Uncertainty quantification, in the narrow sense used here, is forward propagation: you have a sample of parameter vectors representing the uncertainty in the inputs, and you want the induced distribution of the model’s outputs – steady states, impulse responses, theoretical moments, forecasts, variance and historical decompositions, and so on. (For which inputs drive that output uncertainty, see the GSA tools.)

1.1.1. Where the parameter draws come from

  • Posterior draws – after Bayesian estimation, the estimated object carries a sampler: params = mest.estim_.sampler(N) returns N draws from the posterior (or use posterior_sample(mest, N)). See Posterior sampling. In the modern toolbox the underlying MCMC engine is also available directly via rsamplers.rwmh(energy, x0, ...).sample() – see the Posterior sampling chapter for the full surface.

  • Prior draws – with priors set on the model, sample parameter vectors from the prior with randsample(m, N) (or draw_parameter); useful for prior predictive analysis.

  • A design over a calibration range – when you only have ranges (no distribution), sweep them with a quasi-Monte-Carlo low-discrepancy design (Sobol, Halton, …) – the same sampling engine the GSA tools use; the Sobol sequence generator is quasi_monte_carlo.sobol.

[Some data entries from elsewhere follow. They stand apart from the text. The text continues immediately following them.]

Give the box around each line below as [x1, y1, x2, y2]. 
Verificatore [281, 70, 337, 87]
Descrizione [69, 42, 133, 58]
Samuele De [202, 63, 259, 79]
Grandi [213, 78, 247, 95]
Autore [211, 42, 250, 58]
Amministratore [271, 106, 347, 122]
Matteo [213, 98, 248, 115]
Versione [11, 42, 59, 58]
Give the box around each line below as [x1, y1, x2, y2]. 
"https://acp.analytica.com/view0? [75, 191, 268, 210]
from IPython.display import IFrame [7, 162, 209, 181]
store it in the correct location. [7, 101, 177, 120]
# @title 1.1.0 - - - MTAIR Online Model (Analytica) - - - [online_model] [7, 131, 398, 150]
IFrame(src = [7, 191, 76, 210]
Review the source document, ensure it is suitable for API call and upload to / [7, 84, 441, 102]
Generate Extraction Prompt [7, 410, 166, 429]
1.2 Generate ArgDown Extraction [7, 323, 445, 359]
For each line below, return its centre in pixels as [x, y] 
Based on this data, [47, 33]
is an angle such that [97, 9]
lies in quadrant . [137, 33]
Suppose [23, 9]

1.1.2. Propagating uncertainty through the model

Most analysis methods accept a params argument – a matrix (or struct) of draws – and then return one result per draw instead of a single one:

params = mest.estim_.sampler(1000);              % 1000 posterior draws

myirfs = irf(mest, shock_names, 40, params);     % distribution of IRFs
fkst   = forecast(mest, db, '2020Q1', params);   % predictive density
vd     = variance_decomposition(mest, params);   % distribution of decomp.
hd     = historical_decomposition(mest, params); % distribution of decomp.

Each output is then a sample of paths; summarise it with fanchart / plot_fanchart (and the other plotting helpers):

out = fanchart(myirfs.(shock).(var), [30 50 68 90]);   % credible bands
plot_fanchart(out)

(this is the same pattern used throughout the reduced-form VAR chapter).

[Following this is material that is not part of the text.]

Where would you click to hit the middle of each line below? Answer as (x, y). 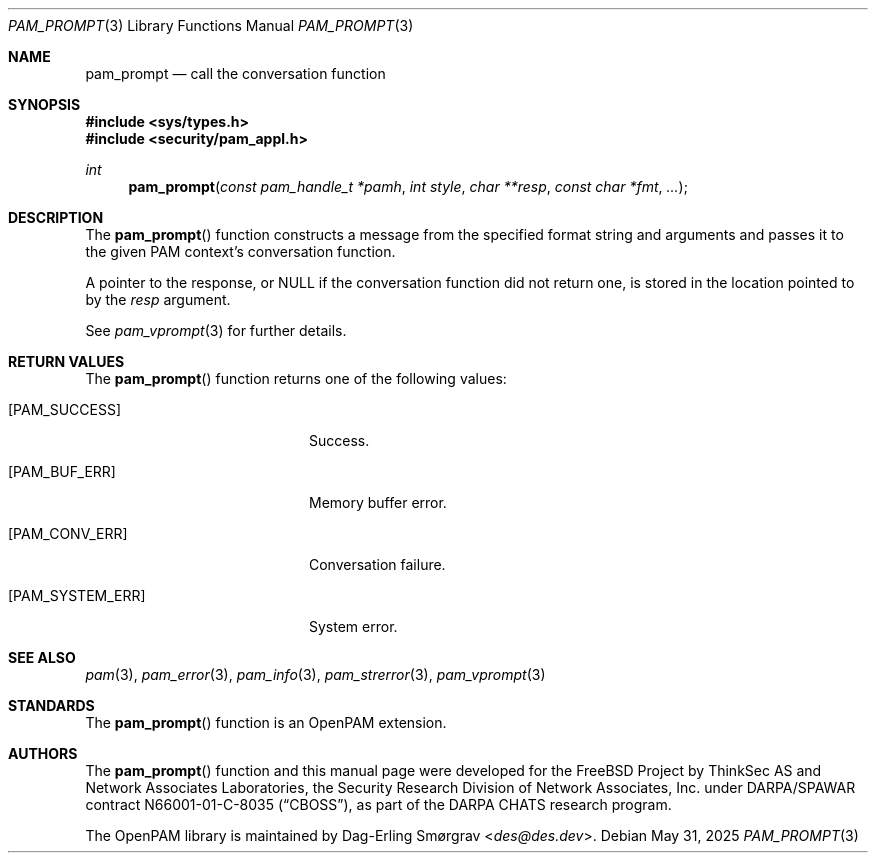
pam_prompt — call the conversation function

1.1.3. From propagation to sensitivity

Once you have an input sample together with the corresponding output values, the two GSA tools tell you which inputs matter:

  • Monte Carlo filtering – partition the draws by whether the output satisfies a chosen condition (“behave” vs “non-behave”) and look for parameters whose conditional distributions differ between the two groups;

  • high-dimensional model representation – fit a low-order surrogate of the input-to-output map and read off variance-based (Sobol-type) first-order and total sensitivity indices (and use the surrogate as a fast emulator).